Stranger Magic’s every page is packed with details and nuggets of information, but because of its thematic entanglement with Orientalism, it ultimately left me perplexed and troubled. I can’t help but situate the book within a larger project that is intent on reclaiming Orientalism, as it were, without really understanding (or perhaps choosing to misunderstand) Orientalism’s material, cultural, and political implications for the people who still continue to live “in the Orient”, and how it continues to exert force as a system of knowledge.
For example, in an attempt to show how it’s possible to have your Orientalism and enjoy it too, Maria Bustillos recently wrote a piece fittingly titled “Enjoying Orientalism”. In it, she admits to being “a huge fan of Orientalism in all its forms” and ties it to labour practices in Chinese factories and the presumably “orientalising” assumptions that Americans make about the Chinese proletariat as essentially victims without agency, and bizarrely concludes with, “It’s not necessary or desirable to abandon all our fantasies of China, or for the people of other nations to abandon their Hollywood ideas of us.”

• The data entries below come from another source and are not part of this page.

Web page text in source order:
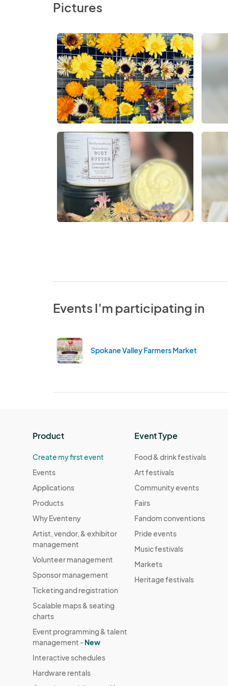
Pictures
Events I'm participating in
Spokane Valley Farmers Market
Product
Create my first event
Events
Applications
Products
Why Eventeny
Artist, vendor, & exhibitor
management
Volunteer management
Sponsor management
Ticketing and registration
Scalable maps & seating
charts
Event programming & talent
management -New
Interactive schedules
Hardware rentals
Event Type
Food & drink festivals
Art festivals
Community events
Fairs
Fandom conventions
Pride events
Music festivals
Markets
Heritage festivals
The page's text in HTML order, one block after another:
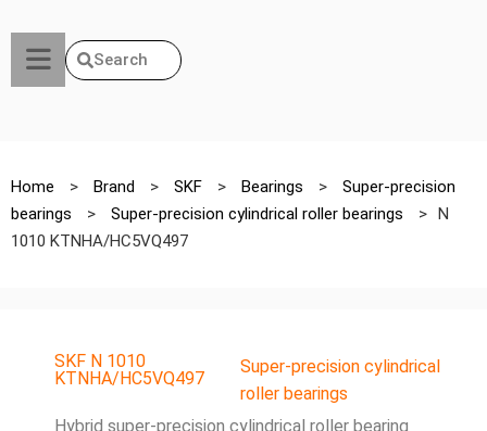
Search
Home > Brand > SKF > Bearings >
Super-precision
bearings
> Super-precision cylindrical roller bearings > N
1010 KTNHA/HC5VQ497
SKF N 1010
KTNHA/HC5VQ497
Super-precision cylindrical
roller bearings
Hybrid super-precision cylindrical roller bearing
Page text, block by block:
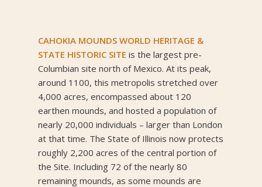
CAHOKIA MOUNDS WORLD HERITAGE &
STATE HISTORIC SITE is the largest pre-
Columbian site north of Mexico. At its peak,
around 1100, this metropolis stretched over
4,000 acres, encompassed about 120
earthen mounds, and hosted a population of
nearly 20,000 individuals – larger than London
at that time. The State of Illinois now protects
roughly 2,200 acres of the central portion of
the Site. Including 72 of the nearly 80
remaining mounds, as some mounds are
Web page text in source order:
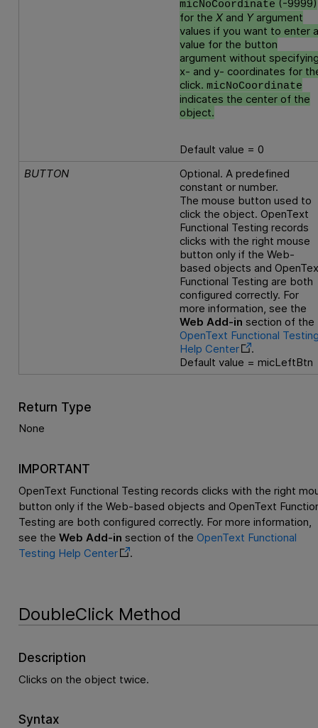
micNoCoordinate (-9999)
for theX and Yargument
values if you want to enter
value for the button
argument without
x- and y- coordinates for
click.micNoCoordinate
indicates the center of the
object.
Default value = 0
BUTTON
Optional. A predefined
constant or number.
The mouse button used to
click the object.OpenText
Functional Testing records
clicks with the right mouse
button only if the Web-
based objects and
Functional Testing are both
configured correctly. For
more information, see the
Web Add-in section of the
OpenText Functional
Help Center
.
Default value = micLeftBtn
Return Type
None
IMPORTANT
OpenText Functional Testing records clicks with the right
button only if the Web-based objects and OpenText
Testing are both configured correctly. For more information,
see the Web Add-in section of the OpenText Functional
Testing Help Center .
DoubleClick Method
Description
Clicks on the object twice.
Syntax
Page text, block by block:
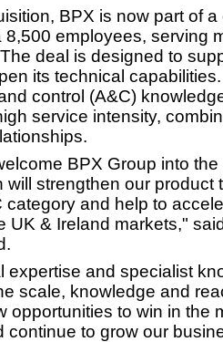
BPX is now part of a
employees, serving
deal is designed to
its technical
control (A&C)
service intensity,
BPX Group into the
will strengthen our product
category and help to
UK & Ireland markets,"
expertise and specialist
scale, knowledge and
opportunities to win in the
continue to grow our
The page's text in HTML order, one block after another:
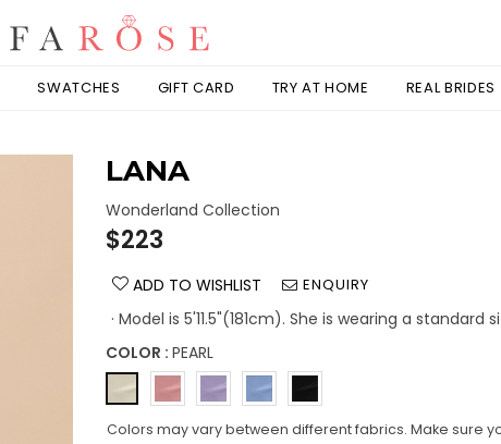
SWATCHES GIFT CARD TRY AT HOME REAL BRIDES
LANA
Wonderland Collection
Regular
price
$223
ADD TO WISHLIST ENQUIRY
· Model is 5'11.5"(181cm). She is wearing a standard
COLOR : PEARL
Colors may vary between different fabrics. Make sure
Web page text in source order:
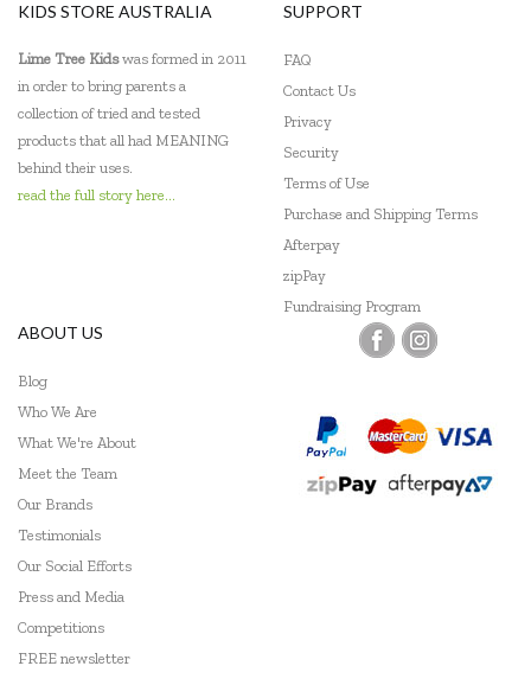
KIDS STORE AUSTRALIA
Lime Tree Kidswas formed in 2011
in order to bring parents a
collection of tried and tested
products that all had MEANING
behind their uses.
read the full story here...
SUPPORT
FAQ
Contact Us
Privacy
Security
Terms of Use
Purchase and Shipping Terms
Afterpay
zipPay
Fundraising Program
ABOUT US
Blog
Who We Are
What We're About
Meet the Team
Our Brands
Testimonials
Our Social Efforts
Press and Media
Competitions
FREE newsletter
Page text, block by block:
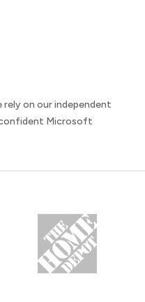
rely on our independent
confident Microsoft
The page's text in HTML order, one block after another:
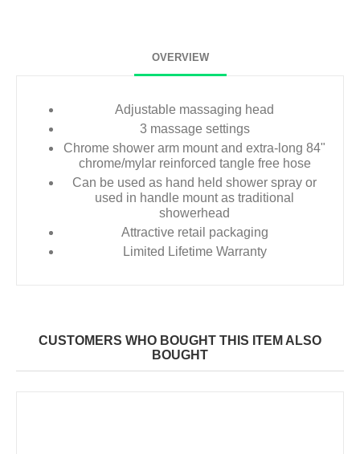
OVERVIEW
Adjustable massaging head
3 massage settings
Chrome shower arm mount and extra-long 84"
chrome/mylar reinforced tangle free hose
Can be used as hand held shower spray or
used in handle mount as traditional
showerhead
Attractive retail packaging
Limited Lifetime Warranty
CUSTOMERS WHO BOUGHT THIS ITEM ALSO
BOUGHT
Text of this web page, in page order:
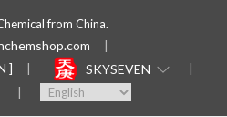
from China.
]
SKYSEVEN
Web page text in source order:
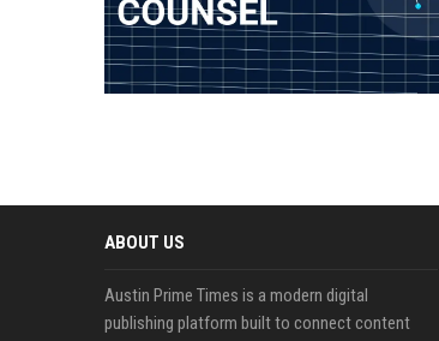
ABOUT US
Austin Prime Times is a modern digital
publishing platform built to connect content
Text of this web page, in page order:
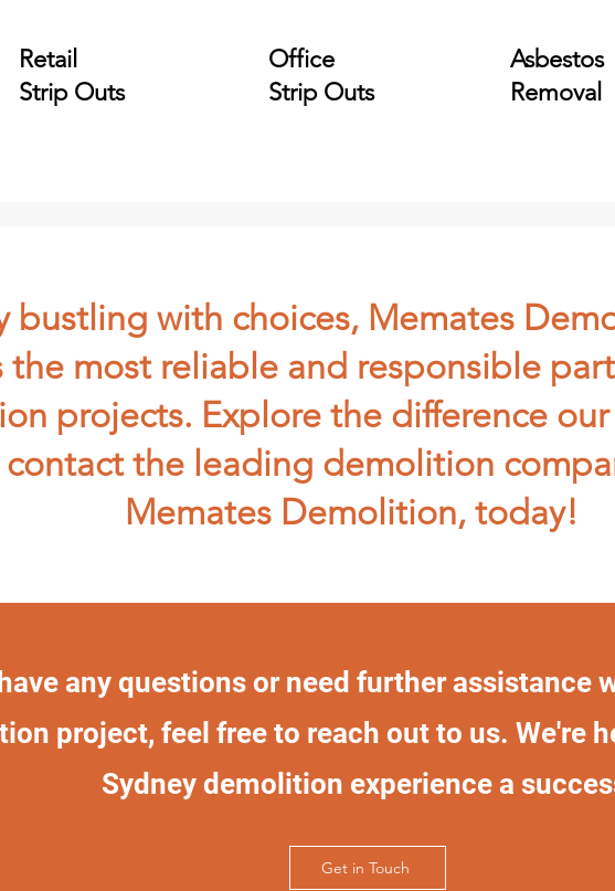
Retail
Strip Outs
Office
Strip Outs
Asbestos
Removal
bustling with choices, Memates
the most reliable and responsible
projects. Explore the difference
contact the leading demolition
Memates Demolition, today!
any questions or need further assistance
project, feel free to reach out to us. We're
Sydney demolition experience a
Get in Touch
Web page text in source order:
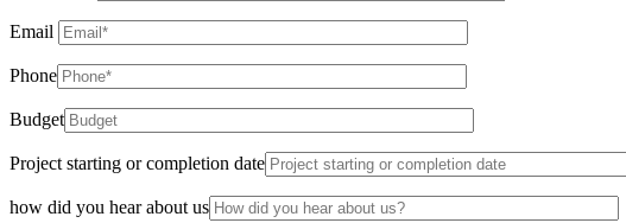
Email
Phone
Budget
Project starting or completion date
how did you hear about us
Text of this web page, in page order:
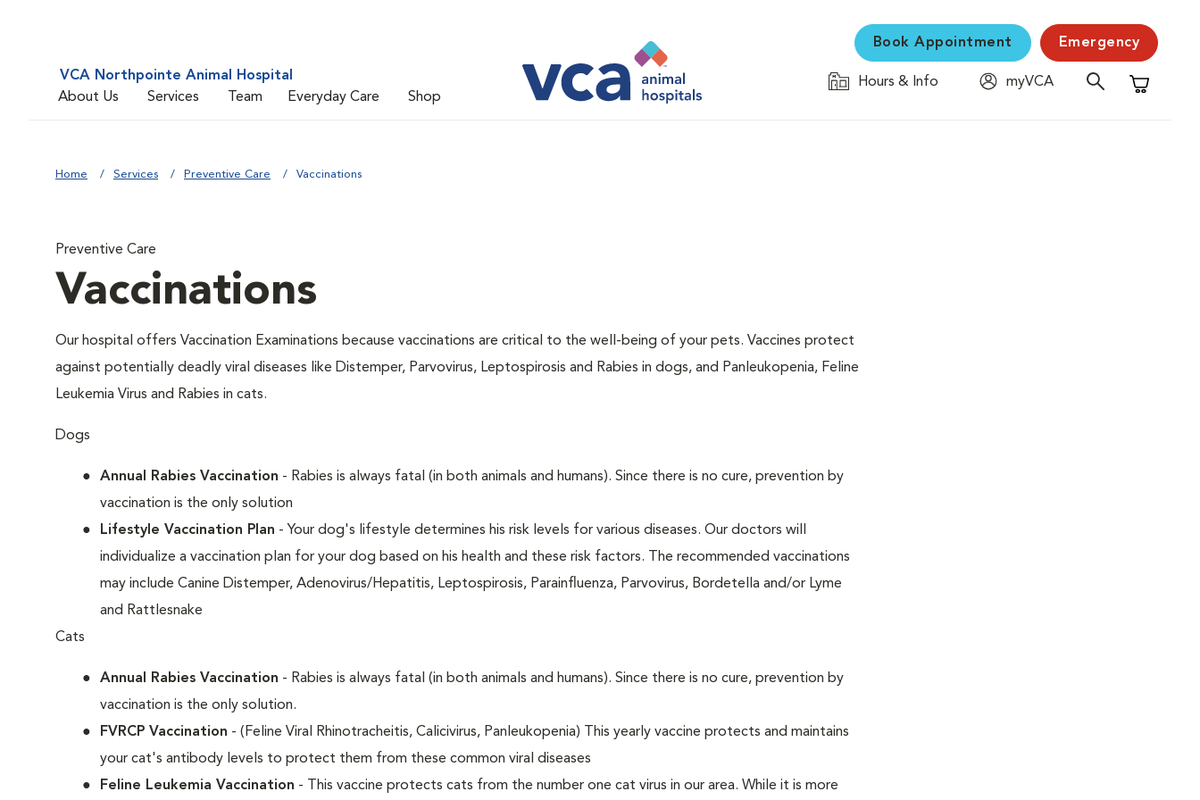
VCA Northpointe Animal Hospital
About Us
Services Team Everyday Care Shop
Book Appointment Emergency
Hours & Info
myVCA
Shopping
Home Services Preventive Care Vaccinations
Preventive Care
Vaccinations
Our hospital offers Vaccination Examinations because vaccinations are critical to the well-being of your pets. Vaccines protect
against potentially deadly viral diseases like Distemper, Parvovirus, Leptospirosis and Rabies in dogs, and Panleukopenia, Feline
Leukemia Virus and Rabies in cats.
Dogs
Annual Rabies Vaccination - Rabies is always fatal (in both animals and humans). Since there is no cure, prevention by
vaccination is the only solution
Lifestyle Vaccination Plan - Your dog's lifestyle determines his risk levels for various diseases. Our doctors will
individualize a vaccination plan for your dog based on his health and these risk factors. The recommended vaccinations
may include Canine Distemper, Adenovirus/Hepatitis, Leptospirosis, Parainfluenza, Parvovirus, Bordetella and/or Lyme
and Rattlesnake
Cats
Annual Rabies Vaccination - Rabies is always fatal (in both animals and humans). Since there is no cure, prevention by
vaccination is the only solution.
FVRCP Vaccination - (Feline Viral Rhinotracheitis, Calicivirus, Panleukopenia) This yearly vaccine protects and maintains
your cat's antibody levels to protect them from these common viral diseases
Feline Leukemia Vaccination - This vaccine protects cats from the number one cat virus in our area. While it is more

That’s bizarre, because Bustillos doesn’t seem to see, or doesn’t want to see, how it’s not about “enjoying Orientalism” or not (no one is able to take Orientalism away from you, even if they tried, so enjoy your symptom!), but more about how it’s used and what it’s made to stand for. Both Bustillos and Warner seem to want to evacuate Orientalism of its political dimensions, making it only about aesthetics and pleasure and enjoyment. It’s almost as if Bustillos (and to a certain extent, Warner) are simply saying, “Leave me to my Chinatown and my Persian rugs! Besides, can’t you see that we’re all just trying to understand each other through our purchase of cultural commodities?”
It’s one thing for Warner to talk about the “traffic across the frontier of Islam and Christendom, a frontier that was more porous, commercially and culturally, than military ad ideological history will admit” in Stranger Magic, but it’s another to think about the literary, cultural, political, social, and yes imperial implications of the industry that formed around Arabian Nights and how it was, and is, used outside of the places from where these stories were formed. Too much of a “celebration” of how stories mingled and merged and birthed playful imaginations across borders has a danger of overriding the ways in which these points and moments of exchange were used or manipulated as a means of furthering geopolitical expansion, civilising missions, and imperial ambitions. And this, of course, is nothing but all too familiar magic.